這個世界的顏色太復雜,所以我們要用左眼,右眼來看。
——題記
左眼
第一次看到她的時候是在街角的那家叫做“貝殼流”的酒吧里。
她在高分貝的人群里跳舞,流轉的燈光在她身上投下不同的顏色。她跳得很好,但那是—種趨于瘋狂的狀態,連發梢都沉浸在瘋狂的迷藥里,胸前的掛墜也像是被施了魔咒一樣拼命搖擺。
“你為什么總是看著我?”她的臉突然靠近我。這本是—張很完美的臉,只是長期用那些劣質的化妝品讓臉上的皮膚看起來很粗糙。耳朵上打了三個耳釘,還掛了—個超大的魚骨吊墜,很有個性。
“覺得你很特別。”
“特別?”她邪邪地笑了一下,拿起我已經喝過一半的酒杯,看著我,把剩下的一半喝完。
“有沒有興趣和我喝杯酒?”
“如果我說沒有興趣呢?”
這時候有幾個頭發弄得很怪異的人走了過來,“小姐,今晚有沒有空?我們大哥想讓你過去陪他喝杯酒。”
“你們這些渣子快給我滾開,沒看見本小姐正忙著嗎?”她突然抓住我的手,說:“我們出去!”她的力氣好大,緊緊抓住我的手容不得我說不。
“剛才謝了,不過從現在起你不要跟著我了。”出了酒吧,她頭也不回地向前走。
“喂,小姐,你不會這么快就過河拆橋吧?”
“那你想怎么樣?”
“不想怎么樣,只要你陪我兜一圈就行了。”我把摩托車上的帽子扔給她,“怎么,不敢?”
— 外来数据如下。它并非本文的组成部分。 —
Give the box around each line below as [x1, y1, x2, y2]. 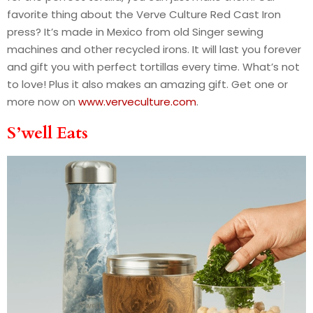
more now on [7, 94, 78, 109]
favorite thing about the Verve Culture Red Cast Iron [7, 6, 281, 22]
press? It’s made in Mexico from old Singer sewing [7, 24, 263, 39]
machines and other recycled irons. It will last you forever [7, 41, 301, 57]
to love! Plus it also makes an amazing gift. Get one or [7, 76, 288, 92]
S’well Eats [7, 121, 88, 145]
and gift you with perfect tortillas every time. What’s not [7, 59, 300, 74]
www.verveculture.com [78, 94, 196, 109]
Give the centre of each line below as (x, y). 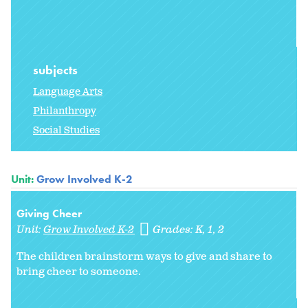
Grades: (174, 230)
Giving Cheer (49, 214)
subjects (57, 70)
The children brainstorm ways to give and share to (144, 257)
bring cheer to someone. (80, 272)
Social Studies (66, 131)
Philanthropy (65, 111)
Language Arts (68, 92)
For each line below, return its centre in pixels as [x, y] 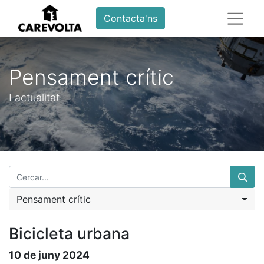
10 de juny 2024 [49, 255]
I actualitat [34, 98]
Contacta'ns [130, 18]
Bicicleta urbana [69, 233]
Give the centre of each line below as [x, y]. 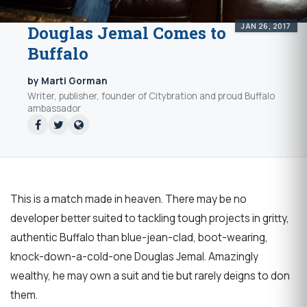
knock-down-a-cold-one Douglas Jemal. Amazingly [134, 256]
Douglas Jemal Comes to [127, 33]
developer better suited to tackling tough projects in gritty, [150, 218]
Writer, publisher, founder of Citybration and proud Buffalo [151, 96]
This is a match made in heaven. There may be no [128, 199]
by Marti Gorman [67, 81]
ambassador [54, 108]
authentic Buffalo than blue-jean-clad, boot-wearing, [139, 237]
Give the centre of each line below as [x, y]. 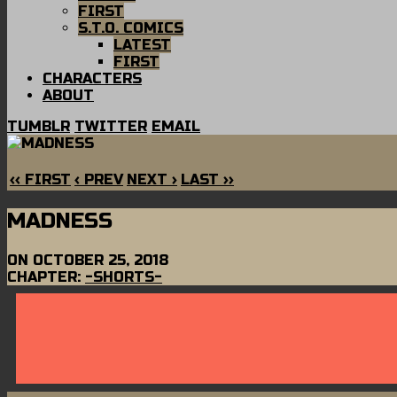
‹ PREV [99, 179]
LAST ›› [207, 179]
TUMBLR [39, 126]
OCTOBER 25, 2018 [101, 260]
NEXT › [152, 179]
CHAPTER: [46, 276]
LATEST [142, 45]
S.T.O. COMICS [131, 28]
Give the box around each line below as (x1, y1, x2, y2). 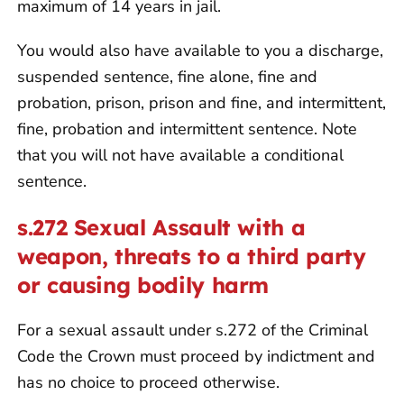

“誰說我不敢,不過條件是我來騎。”她利索地帶上帽子,奪過我手上的鑰匙,很專業地發動引擎,轉過頭來看了看一臉驚訝的我,“怎么?不敢?”
“開玩笑!”我坐了上去。
她開得很快,感覺整個人和車都飛了起來,像要把我們的血管脹裂—樣。
180,我們男生都很少開這個速度。她真的很特別,飆車飆到這種速度,很難想像。
“怎么樣?”她終于停下車,用一種勝利的眼光盯著我。
“你用得著用你性命開玩笑嗎?”我摘下安全帽,朝她吼,“你才幾歲,你就這么無所謂嗎?”
“你以為你是誰?你有什么資格管我?你只不過是我認識了不過一小時的人而已!自己膽小就明說啊!”她扔下帽子,又一次頭也不回地往前走。
“喂,你等一下,這里是高速公路,上車,我送你回家。”再怎么說我也是個很有責任的男生,如果把一個女生扔在高速公路上,這種事傳出去之后我左眼以后怎么混下去啊。
“我不想回家。”
“那你想去哪里?”
“不知道。對了,我叫閣閣,你呢?”折騰了—個晚上我竟然連她名字都還不知道。
“我叫左眼。你今年多大了?”
“我在青澤高中讀高三。”她一本正經地說。
“啊——,”我差點沒把嘴里的牛奶給噴出來。青澤高中是全省最好的高中,只有最好的學生才能進去,傳說里面的學生是出了名的“乖巧”,男生溫文爾雅,女生知書達理。可眼前的這位真是不敢恭維啊。
“是不是不相信啊?這是我的學生證。”她好像猜到我在想什么。
“你都高三了,怎么還到那種地方?”
“那你去過我們學校嗎?也許在你們眼里能進那所學校就已經是名牌大學的待定生,是嗎?”她轉過頭看了看我冷笑著說。
右眼
“右眼,你看隔壁班的閣閣。”
我朝窗外看了看,—個穿著校服的女生走過來,她手里抱著一大堆書,低著頭,耳邊的頭發垂下來,遮住了臉,匆匆地從窗口走過。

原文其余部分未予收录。